There really is a lot of laughter to go around, even in the bleakest of circumstances. Our little chapel gatherings are no exception having developed a tradition of “heckling the Rev” long before my arrival here. Sadly I never met the woman who was affectionately nicknamed “St. Interruptus”. I suspect she began it all when once my predecessor had checked in mid talk, “Are you with me or am I boring you?” To which she didn’t miss a beat, “Boring us? That’s your job!” Just last week we were discussing forms that prayer and meditation can take. One involves allowing enough space to be able to, in the midst of the usually ceaseless inner monologue, invite an-Other dialogue in. A man who usually sits silently with a bowed head, looked up with a spark of recognition and a glint in his eye, “I must be super spiritual! There are least of four other voices going on in here!” He winked tapping the top of his head. Hearing him talk was a rare gift and his quick-witted quip had us all in stitches. Me, as per usual completely losing my train of thought, which seemed far less important than being present to the beauty of the shared moment his candour had created. 

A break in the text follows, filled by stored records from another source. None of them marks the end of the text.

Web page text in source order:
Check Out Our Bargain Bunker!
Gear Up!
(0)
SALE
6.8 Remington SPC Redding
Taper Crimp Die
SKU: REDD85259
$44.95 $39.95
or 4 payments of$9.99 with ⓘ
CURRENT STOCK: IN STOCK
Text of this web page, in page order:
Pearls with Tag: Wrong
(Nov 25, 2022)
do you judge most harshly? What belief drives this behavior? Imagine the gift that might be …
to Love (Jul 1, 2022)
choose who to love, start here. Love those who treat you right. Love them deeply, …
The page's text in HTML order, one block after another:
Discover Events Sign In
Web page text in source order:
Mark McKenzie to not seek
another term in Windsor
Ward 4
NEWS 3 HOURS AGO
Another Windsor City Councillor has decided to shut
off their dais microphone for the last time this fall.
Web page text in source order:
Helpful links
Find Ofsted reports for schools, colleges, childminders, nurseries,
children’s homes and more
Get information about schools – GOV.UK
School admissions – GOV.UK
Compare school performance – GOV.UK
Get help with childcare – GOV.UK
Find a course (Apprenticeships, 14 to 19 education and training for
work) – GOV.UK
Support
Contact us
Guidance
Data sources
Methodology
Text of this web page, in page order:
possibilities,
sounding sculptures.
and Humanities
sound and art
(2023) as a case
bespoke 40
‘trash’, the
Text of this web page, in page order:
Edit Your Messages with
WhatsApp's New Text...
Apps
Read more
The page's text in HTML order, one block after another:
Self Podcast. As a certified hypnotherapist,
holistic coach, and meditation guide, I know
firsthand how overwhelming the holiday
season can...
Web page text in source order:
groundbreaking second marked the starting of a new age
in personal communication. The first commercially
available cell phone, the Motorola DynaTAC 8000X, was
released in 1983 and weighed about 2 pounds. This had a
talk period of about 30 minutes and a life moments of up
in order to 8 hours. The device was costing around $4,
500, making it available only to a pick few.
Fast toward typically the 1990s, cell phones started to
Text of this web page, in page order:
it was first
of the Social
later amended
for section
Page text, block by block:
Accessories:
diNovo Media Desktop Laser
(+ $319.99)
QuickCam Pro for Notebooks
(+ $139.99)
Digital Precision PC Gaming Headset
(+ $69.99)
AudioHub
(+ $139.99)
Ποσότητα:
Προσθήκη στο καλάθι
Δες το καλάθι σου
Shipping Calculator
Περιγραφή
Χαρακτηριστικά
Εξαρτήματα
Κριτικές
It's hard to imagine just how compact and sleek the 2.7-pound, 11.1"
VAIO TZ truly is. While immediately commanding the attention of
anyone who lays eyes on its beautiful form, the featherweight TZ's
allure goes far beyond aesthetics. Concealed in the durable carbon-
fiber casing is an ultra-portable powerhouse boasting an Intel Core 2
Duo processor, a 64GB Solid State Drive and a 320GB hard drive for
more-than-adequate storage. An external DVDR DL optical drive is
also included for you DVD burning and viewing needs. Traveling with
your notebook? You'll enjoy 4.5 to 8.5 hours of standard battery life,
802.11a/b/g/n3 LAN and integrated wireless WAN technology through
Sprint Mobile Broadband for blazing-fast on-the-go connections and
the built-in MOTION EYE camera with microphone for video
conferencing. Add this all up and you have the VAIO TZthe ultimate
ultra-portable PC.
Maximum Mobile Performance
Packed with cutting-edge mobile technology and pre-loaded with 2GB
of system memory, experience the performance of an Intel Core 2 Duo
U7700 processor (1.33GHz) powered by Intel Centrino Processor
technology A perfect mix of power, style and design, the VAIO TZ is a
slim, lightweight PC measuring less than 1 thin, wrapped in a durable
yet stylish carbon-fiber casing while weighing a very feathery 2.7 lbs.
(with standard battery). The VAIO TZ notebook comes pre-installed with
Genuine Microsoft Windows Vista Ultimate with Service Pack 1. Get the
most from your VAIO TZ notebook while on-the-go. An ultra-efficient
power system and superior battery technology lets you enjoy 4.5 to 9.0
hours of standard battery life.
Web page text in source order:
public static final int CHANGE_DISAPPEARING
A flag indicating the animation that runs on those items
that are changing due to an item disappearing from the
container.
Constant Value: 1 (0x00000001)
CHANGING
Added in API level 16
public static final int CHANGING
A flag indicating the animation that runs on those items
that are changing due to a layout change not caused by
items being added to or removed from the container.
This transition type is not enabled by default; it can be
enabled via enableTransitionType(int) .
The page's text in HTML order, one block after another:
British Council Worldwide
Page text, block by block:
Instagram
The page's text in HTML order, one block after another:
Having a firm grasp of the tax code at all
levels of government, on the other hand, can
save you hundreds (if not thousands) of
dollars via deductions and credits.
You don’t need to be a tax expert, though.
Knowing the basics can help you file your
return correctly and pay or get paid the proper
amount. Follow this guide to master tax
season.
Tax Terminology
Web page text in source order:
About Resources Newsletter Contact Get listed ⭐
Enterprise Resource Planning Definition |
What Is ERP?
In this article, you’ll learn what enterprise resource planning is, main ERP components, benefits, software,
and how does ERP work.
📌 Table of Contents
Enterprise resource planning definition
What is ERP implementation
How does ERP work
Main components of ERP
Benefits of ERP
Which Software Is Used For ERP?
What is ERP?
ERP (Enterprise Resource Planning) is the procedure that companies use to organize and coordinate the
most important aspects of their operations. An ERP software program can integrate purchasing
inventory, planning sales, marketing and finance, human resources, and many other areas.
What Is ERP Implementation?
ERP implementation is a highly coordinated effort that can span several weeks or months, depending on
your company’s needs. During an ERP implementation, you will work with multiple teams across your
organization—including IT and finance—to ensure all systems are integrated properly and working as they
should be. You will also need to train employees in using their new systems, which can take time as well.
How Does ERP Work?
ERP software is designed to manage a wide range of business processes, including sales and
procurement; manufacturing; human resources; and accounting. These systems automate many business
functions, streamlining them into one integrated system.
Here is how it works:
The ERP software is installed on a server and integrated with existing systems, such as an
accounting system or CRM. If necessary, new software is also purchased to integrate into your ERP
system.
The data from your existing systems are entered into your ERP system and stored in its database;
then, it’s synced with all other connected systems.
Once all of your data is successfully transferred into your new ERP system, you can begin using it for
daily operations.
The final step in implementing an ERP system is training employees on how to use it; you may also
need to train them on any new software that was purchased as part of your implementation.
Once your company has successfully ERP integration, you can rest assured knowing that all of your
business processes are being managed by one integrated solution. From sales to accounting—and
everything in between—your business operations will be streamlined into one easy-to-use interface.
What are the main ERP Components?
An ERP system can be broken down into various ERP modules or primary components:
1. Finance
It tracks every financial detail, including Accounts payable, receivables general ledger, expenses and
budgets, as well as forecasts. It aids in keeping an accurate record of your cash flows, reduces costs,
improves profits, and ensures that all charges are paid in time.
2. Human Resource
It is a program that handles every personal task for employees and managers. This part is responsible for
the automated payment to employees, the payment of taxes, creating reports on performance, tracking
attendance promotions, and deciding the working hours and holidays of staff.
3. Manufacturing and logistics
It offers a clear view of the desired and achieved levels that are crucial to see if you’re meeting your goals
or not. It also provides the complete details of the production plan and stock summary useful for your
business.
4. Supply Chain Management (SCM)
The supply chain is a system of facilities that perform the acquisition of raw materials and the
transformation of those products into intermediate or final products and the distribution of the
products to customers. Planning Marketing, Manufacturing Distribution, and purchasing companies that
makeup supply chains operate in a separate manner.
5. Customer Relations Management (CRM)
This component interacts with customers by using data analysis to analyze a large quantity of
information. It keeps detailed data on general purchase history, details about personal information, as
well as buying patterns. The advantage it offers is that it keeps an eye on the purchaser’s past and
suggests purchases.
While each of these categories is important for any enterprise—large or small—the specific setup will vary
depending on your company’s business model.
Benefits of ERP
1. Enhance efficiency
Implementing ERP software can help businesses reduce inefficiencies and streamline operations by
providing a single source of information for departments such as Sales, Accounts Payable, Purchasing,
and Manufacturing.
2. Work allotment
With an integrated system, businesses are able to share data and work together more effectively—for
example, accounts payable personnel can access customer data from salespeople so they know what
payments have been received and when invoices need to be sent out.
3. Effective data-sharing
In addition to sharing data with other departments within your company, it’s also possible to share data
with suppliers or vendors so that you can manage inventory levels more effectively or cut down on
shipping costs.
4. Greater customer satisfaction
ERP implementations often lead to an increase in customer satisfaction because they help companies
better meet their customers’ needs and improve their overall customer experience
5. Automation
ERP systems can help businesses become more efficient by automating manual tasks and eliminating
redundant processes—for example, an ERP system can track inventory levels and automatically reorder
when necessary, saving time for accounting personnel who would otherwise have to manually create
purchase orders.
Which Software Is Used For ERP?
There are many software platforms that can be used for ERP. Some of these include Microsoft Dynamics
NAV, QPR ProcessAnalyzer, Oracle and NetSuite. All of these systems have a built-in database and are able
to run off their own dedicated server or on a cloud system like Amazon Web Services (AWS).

Thankfully it appears that the latest wave, or outbreak or whatever we call it nowadays seems to be subsiding in Sydney and we can slowly begin to re-extend our hours of operation. Our centres matter for many reasons, one of which is that they offer a “third space” – not your place, not mine, but a space in which we have a contribution to make. The loneliness that has sunk deep into many hearts through lockdown was in large part driven by the lack of spaces like these, which has led to a deep sense of anonymity and a feeling that at any moment one could disappear and who would know?

The desire for a peaceful world needs more third spaces, especially ones that aren’t commercialised or homogenised by ideology or any other marker of difference between people. At Wayside we are driven by the belief that we are all transformed in the presence of images that are different from ourselves. Peace isn’t about the absence of conflict, but rather by the presence of a justice that moves us out and beyond our all too narrow ideas of right and wrong, through encounters with those different from us. The price of a false peace is paid in the silence of a minority. Just ask those involved with movements like the 78ers, the civil rights movement or the Freedom Rides, who could no longer remain silent. I encourage you to research them if they are unfamiliar. They disrupted a peace to bring us justice, many at great personal cost. To create more spaces where voices can be heard that disrupt our “peace” is to take seriously their struggles. To listen now to our queer community members, or any other minority, who through their courage are helping us re-dream the world anew is also to honour their legacy. Our world needs us all to change and change again, and that means listening in order to be guided by voices other than our own.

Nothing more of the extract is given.